We can also get a sense for the wide range of route plans the optimization model considered by looking at them visualized on a map. In the first gif below, you see some of the explored routes for one of the vehicles over 5 seconds. You can see that the route and stops change from plan to plan. In the second gif, you see some of the explored routes for all 15 vehicles over the same timeframe.
At this point, it should be clearer as to how optimization is a more efficient, comprehensive planning approach: it quickly explores many possible solutions to arrive at an optimized plan that adheres to your rules and requirements. In our example, the manual approach explored (and arrived at) 1 plan in 3 hours and the optimization approach explored 20,000 plans to arrive at a plan in 5 seconds.
“Great, these are impressive results,” you may think. But you may not be rushing into the optimization deep end just yet. Manual approaches are often well understood so they feel safe and comfortable. You, the human, did all the reasoning for the problem — from beginning to end. Most teams and organizations start out with manual approaches, even if they don’t scale. But the goal should be to improve and progress to more scalable solutions.

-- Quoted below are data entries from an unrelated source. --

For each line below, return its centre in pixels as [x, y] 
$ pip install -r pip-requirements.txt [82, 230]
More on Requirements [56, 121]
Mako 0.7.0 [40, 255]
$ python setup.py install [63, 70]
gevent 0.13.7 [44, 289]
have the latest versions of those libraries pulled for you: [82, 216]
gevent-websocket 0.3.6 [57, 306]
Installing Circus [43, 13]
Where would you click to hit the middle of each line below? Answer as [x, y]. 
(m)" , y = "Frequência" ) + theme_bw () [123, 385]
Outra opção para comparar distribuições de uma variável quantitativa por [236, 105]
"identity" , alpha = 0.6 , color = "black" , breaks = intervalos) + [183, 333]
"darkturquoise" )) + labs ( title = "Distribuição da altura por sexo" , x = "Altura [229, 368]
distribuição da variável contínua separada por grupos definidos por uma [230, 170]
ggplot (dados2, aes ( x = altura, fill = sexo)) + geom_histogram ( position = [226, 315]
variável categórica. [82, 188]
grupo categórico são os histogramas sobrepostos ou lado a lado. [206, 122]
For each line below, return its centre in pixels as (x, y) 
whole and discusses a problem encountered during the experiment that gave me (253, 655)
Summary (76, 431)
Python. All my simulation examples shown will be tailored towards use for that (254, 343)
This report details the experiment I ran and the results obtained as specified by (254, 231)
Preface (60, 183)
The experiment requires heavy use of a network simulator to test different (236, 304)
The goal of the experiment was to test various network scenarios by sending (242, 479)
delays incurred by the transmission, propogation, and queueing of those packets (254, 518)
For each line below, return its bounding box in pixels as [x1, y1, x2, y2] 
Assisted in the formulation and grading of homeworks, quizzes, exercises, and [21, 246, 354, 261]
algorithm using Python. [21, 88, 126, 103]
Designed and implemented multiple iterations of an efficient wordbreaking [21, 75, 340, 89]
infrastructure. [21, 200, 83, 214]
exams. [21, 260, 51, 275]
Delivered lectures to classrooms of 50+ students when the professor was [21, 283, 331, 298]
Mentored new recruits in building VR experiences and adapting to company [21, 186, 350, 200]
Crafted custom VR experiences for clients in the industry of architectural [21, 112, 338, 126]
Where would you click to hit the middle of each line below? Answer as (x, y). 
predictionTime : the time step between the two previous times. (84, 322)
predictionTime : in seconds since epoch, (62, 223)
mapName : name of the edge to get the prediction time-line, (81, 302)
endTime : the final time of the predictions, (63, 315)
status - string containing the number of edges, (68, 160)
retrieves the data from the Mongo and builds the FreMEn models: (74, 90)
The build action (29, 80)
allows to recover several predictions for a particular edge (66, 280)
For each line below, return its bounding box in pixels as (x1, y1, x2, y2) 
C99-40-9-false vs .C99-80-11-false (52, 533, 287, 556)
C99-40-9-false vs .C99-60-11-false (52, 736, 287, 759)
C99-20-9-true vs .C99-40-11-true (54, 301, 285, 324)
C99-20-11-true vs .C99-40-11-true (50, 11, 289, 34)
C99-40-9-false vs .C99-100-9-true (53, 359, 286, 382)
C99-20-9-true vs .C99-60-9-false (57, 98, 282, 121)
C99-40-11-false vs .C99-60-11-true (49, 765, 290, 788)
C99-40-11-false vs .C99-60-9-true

Making the jump from manual planning to optimization-based planning is an investment. It’s a multi-step evolution, as The Rounds CEO has described, that’s necessary for the business, sustainability goals, employee happiness, and customer satisfaction. Recently, I learned of a different team that dedicates 30+ hours a week to manual planning. Let’s say an optimization model could reduce planning time to just 8 hours per week, now that team can focus on expanding and improving planning across more regions and markets. The team composition stays the same, but there’s more opportunity to increase business value while minimizing team burnout.
And then there’s the issue of trust. Trust, regardless of which planning approach you take, is earned. Monitoring, auditing, and testing are critical to ensuring the safe implementation of quality plans. Manual approaches feel comfortable because they are often known, hands-on processes. But they are hard to efficiently test and QA. Optimization approaches can feel overwhelming because they’re lesser-known, hands-off processes, but they don't have to be. They are just as easily demystified. While optimization might feel magical, it’s not magic. It’s just math.
Most optimization workflows should have a human in the loop. Testing and validation tools provide natural checkpoints for these human-review workflows to flag irregularities or anomalies in the system. They make it easy to spot when a model update could accidentally break deliveries in a region or allow logistics operators to evaluate and adjust a route plan before implementing it.
I recognize that I’ve layered a lot into this post. My main goal was to demonstrate how optimization models can accelerate manual planning. They generate better solutions more systematically in less time while adhering to your business rules. This can result in more revenue and improved productivity. And it can be done safely and confidently to reaffirm trust with your team and ensure quality for your customers.
[1] Screenshot of the actual chart used to create the bar chart above for the optimization model approach.